Segment Start: RECORDS TO USE
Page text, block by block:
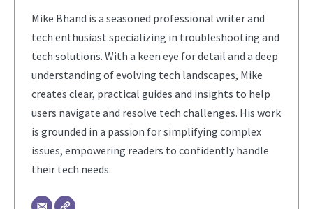
Mike Bhand is a seasoned professional writer and
tech enthusiast specializing in troubleshooting and
tech solutions. With a keen eye for detail and a deep
understanding of evolving tech landscapes, Mike
creates clear, practical guides and insights to help
users navigate and resolve tech challenges. His work
is grounded in a passion for simplifying complex
issues, empowering readers to confidently handle
their tech needs.
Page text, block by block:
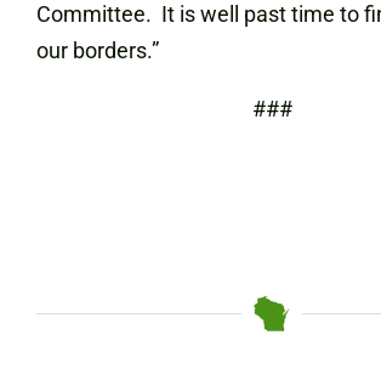
Committee. It is well past time to
our borders.”
###
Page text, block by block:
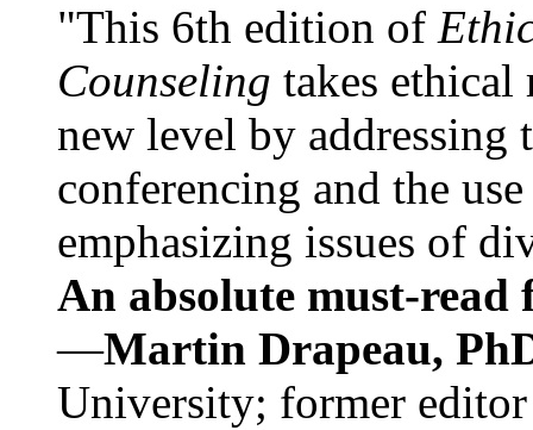
"This 6th edition of
Counseling takes ethical
new level by
conferencing and the
emphasizing issues of
An absolute must-
—Martin Drapeau,
University; former
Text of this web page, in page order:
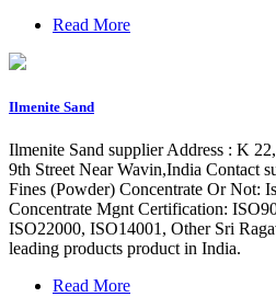
Read More
Ilmenite Sand
Ilmenite Sand supplier Address : K
9th Street Near Wavin,India Contact
Fines (Powder) Concentrate Or Not:
Concentrate Mgnt Certification:
ISO22000, ISO14001, Other Sri
leading products product in India.
Read More
Segment End: RECORDS TO USE
INSTRUCTIONS TO FOLLOW:
All the records above need to be given again word for word. Skip the pictures.

OUTPUT OF THE TASK:
Page text, block by block:
Mike Bhand is a seasoned professional writer and
tech enthusiast specializing in troubleshooting and
tech solutions. With a keen eye for detail and a deep
understanding of evolving tech landscapes, Mike
creates clear, practical guides and insights to help
users navigate and resolve tech challenges. His work
is grounded in a passion for simplifying complex
issues, empowering readers to confidently handle
their tech needs.
Page text, block by block:
Committee. It is well past time to
our borders.”
###
Page text, block by block:
"This 6th edition of
Counseling takes ethical
new level by
conferencing and the
emphasizing issues of
An absolute must-
—Martin Drapeau,
University; former
Text of this web page, in page order:
Read More
Ilmenite Sand
Ilmenite Sand supplier Address : K
9th Street Near Wavin,India Contact
Fines (Powder) Concentrate Or Not:
Concentrate Mgnt Certification:
ISO22000, ISO14001, Other Sri
leading products product in India.
Read More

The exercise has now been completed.